▶ **INSTRUCTIONS TO FOLLOW**
Lines to return, exactly: from the line with "Stallone, Shakira, Schwarzenegger und Statham" to the line with "Merkmale besprochen werden." in the entries below, both included.

▶ **SOURCE DATA**
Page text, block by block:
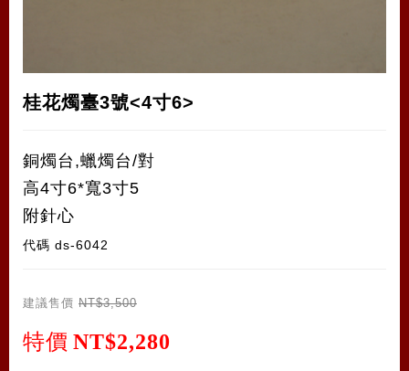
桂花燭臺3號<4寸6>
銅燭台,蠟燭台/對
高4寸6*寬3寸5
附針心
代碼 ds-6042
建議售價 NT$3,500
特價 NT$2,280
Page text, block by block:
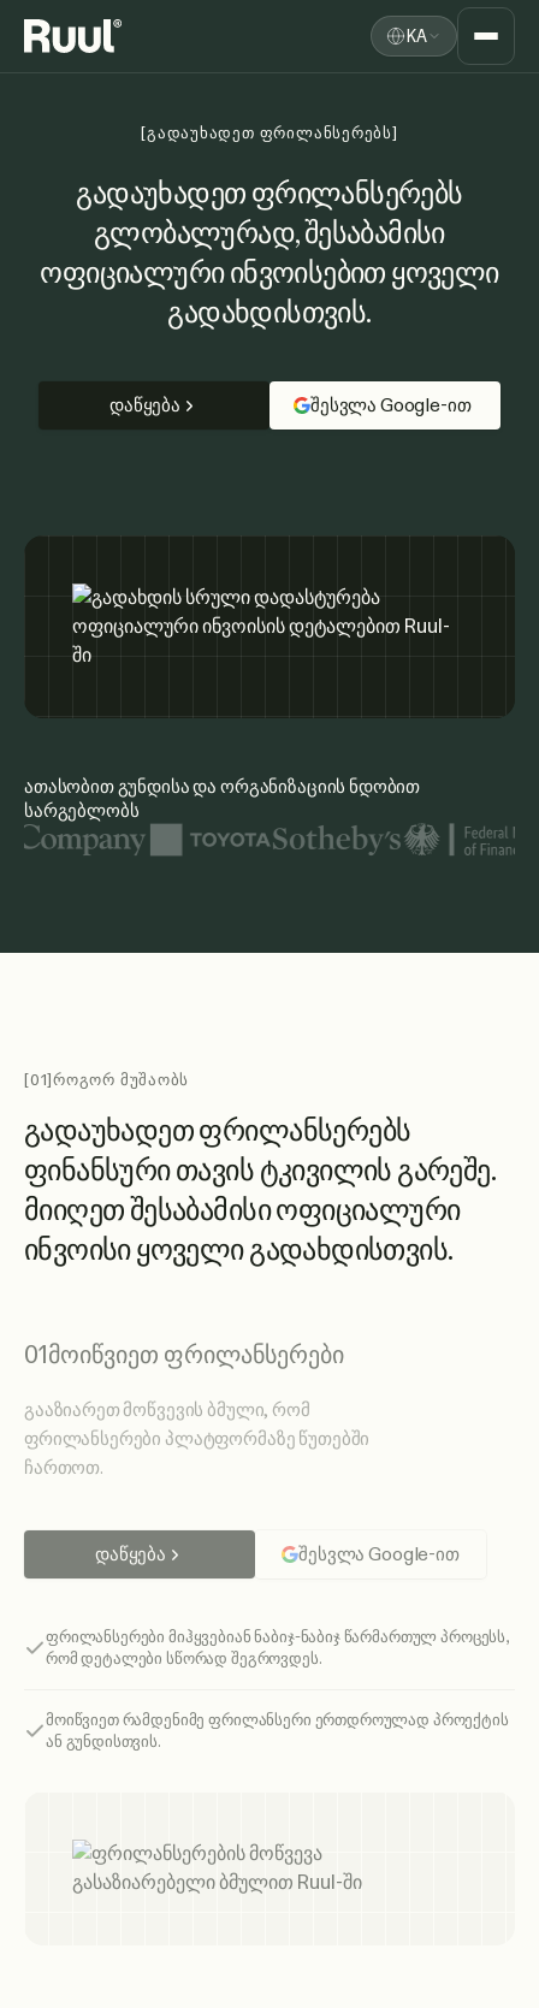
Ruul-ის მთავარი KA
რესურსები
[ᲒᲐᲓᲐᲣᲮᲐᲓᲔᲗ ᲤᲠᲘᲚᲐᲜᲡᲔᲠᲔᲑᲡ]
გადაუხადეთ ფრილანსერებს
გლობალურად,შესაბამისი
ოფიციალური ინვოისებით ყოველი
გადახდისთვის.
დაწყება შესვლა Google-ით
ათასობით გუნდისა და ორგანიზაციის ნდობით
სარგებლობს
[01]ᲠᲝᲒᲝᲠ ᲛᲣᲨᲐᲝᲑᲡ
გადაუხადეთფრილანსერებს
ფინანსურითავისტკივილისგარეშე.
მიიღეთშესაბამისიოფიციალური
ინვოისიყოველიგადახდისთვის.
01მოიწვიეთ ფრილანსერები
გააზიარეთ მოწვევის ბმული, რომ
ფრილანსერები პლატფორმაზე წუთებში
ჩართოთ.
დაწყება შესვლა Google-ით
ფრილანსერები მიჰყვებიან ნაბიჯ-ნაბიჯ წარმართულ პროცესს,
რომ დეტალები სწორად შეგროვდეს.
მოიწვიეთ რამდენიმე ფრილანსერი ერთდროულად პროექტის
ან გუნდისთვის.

...

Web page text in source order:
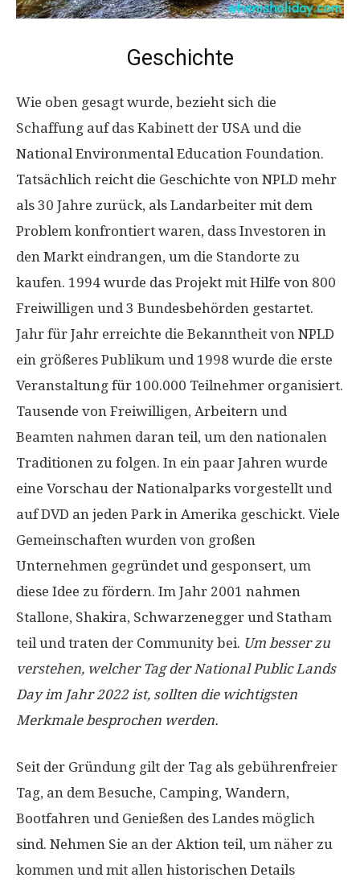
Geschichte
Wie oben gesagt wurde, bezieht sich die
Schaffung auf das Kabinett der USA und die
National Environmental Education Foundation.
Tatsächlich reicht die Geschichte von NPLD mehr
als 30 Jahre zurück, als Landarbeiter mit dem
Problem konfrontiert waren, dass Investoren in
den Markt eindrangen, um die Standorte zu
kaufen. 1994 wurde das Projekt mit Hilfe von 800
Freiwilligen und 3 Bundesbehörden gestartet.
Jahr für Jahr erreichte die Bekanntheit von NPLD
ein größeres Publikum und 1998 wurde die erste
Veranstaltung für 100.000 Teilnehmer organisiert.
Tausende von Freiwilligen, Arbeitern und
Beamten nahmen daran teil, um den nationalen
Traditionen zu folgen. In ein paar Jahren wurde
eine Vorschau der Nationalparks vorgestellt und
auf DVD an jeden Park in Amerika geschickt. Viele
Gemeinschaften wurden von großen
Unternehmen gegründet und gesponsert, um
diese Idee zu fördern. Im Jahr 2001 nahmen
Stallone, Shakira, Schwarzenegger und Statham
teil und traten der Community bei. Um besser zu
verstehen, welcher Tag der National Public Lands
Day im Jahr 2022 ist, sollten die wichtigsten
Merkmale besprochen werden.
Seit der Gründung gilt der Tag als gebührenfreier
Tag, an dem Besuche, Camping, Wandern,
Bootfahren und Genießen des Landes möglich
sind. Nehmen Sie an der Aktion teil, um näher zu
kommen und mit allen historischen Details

▶ **FINAL ANSWER**
Stallone, Shakira, Schwarzenegger und Statham
teil und traten der Community bei. Um besser zu
verstehen, welcher Tag der National Public Lands
Day im Jahr 2022 ist, sollten die wichtigsten
Merkmale besprochen werden.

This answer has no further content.